Tuesday was a breakout day for the market, as major stock indexes climbed higher to approach record levels on hopes that the U.S. and China will be able to resolve their trade differences at the coming G-20 meeting. With signs that the global economy is slowing, investors have increasingly believed that a shift in monetary policy will be necessary in order to sustain growth, and they'll get their first hint later this week at whether the Fed will live up to their expectations. Meanwhile, with most stocks sharply higher, a few stood out as particularly big winners. SunPower (SPWR -55.01%), Snap (SNAP -1.17%), and G1 Therapeutics (GTHX -0.28%) were among the top performers. Here's why they did so well.

The clouds part for SunPower

Shares of SunPower soared nearly 23% following favorable comments from analysts at Goldman Sachs. Goldman boosted its rating on the solar power specialist from neutral to buy and increased its price target by more than 80% to $11 per share. SunPower is in a better position than many of its rivals to avoid the negative impact of tariffs, because it has acquired substantial manufacturing capacity within the U.S. and has also gotten exemptions on some of the materials it imports. With California requiring residential solar on new construction beginning in 2020, SunPower can expect another jump in demand that could help produce longer-term growth well into the future.

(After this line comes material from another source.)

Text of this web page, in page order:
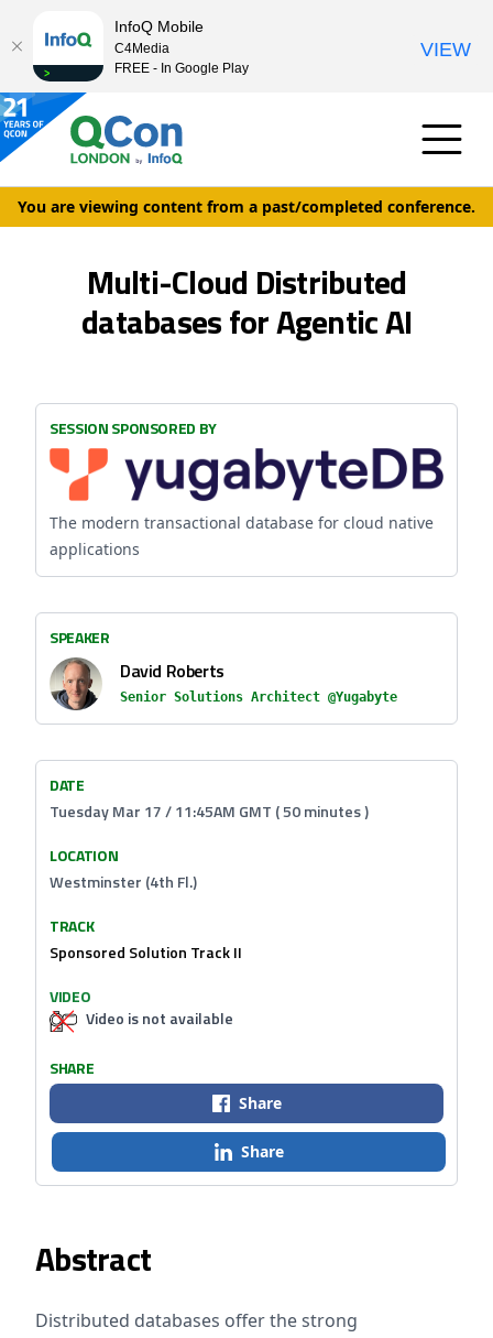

Rows of solar panels on a roof, with view of skyline behind.

Image source: SunPower.

Snap gets some love

Snap saw its stock climb almost 10% as the social media company kept gathering praise from Wall Street analysts. The latest moves came from BTIG, which increased its price target by 33% to $20 per share. BTIG sees the company's flagship Snapchat platform as recovering more quickly than most investors are giving it credit for, and a combination of better premium content, stronger advertising, and features that keeping users engaged could sustain growth for the foreseeable future. Unfortunately for long-term investors, even a move toward $20 per share would still leave the stock with losses since its 2017 IPO, but Snap's gains since late last year are impressive.

G1 scores a win

Finally, shares of G1 Therapeutics jumped 24%. The clinical-stage oncology specialist said that a phase 2 trial of its trilaciclib treatment for metastatic triple-negative breast cancer produced encouraging data. The trial's results on overall survival showed that women suffering from the disease lived significantly longer when using trilaciclib compared to just getting traditional chemotherapy. CEO Mark Velleca noted that "triple-negative breast cancer is the most aggressive type of breast cancer, and women diagnosed with metastatic TNBC need new treatment options." G1 hopes to provide that option as trials progress, and investors hope that the company will keep getting favorable results in those trials.